# Action item:
In the records below, find the line containing "Web page text" and the line containing "Page text, block"; please repeat exactly the lines from one to the other, both included, and nothing more.

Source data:
Segment Open

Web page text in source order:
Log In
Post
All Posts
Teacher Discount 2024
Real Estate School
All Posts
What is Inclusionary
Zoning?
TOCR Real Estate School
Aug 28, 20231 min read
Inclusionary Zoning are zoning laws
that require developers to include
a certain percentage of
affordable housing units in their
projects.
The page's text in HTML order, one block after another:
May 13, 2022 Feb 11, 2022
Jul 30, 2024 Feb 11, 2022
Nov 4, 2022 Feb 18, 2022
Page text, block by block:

Segment Closed
Segment Open

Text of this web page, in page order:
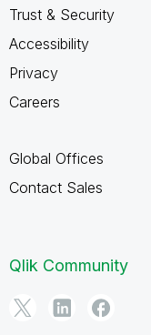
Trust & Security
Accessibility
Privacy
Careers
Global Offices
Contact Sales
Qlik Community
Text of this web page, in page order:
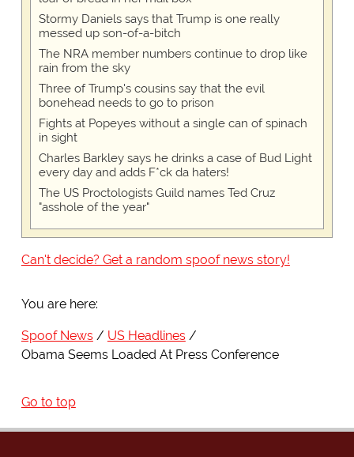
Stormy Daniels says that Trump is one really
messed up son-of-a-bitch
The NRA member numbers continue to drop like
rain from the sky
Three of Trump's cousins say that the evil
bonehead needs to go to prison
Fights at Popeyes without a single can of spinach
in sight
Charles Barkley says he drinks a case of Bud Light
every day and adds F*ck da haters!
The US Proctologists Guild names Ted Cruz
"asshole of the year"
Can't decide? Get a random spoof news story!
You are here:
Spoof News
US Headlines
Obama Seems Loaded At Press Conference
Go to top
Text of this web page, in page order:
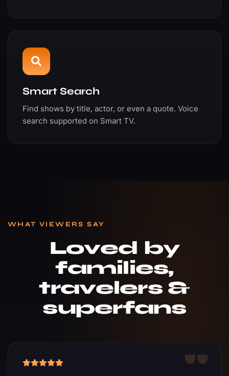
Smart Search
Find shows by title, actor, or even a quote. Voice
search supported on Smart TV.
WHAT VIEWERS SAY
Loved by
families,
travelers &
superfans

Segment Closed

# Response for this exercise:
Web page text in source order:
Log In
Post
All Posts
Teacher Discount 2024
Real Estate School
All Posts
What is Inclusionary
Zoning?
TOCR Real Estate School
Aug 28, 20231 min read
Inclusionary Zoning are zoning laws
that require developers to include
a certain percentage of
affordable housing units in their
projects.
The page's text in HTML order, one block after another:
May 13, 2022 Feb 11, 2022
Jul 30, 2024 Feb 11, 2022
Nov 4, 2022 Feb 18, 2022
Page text, block by block:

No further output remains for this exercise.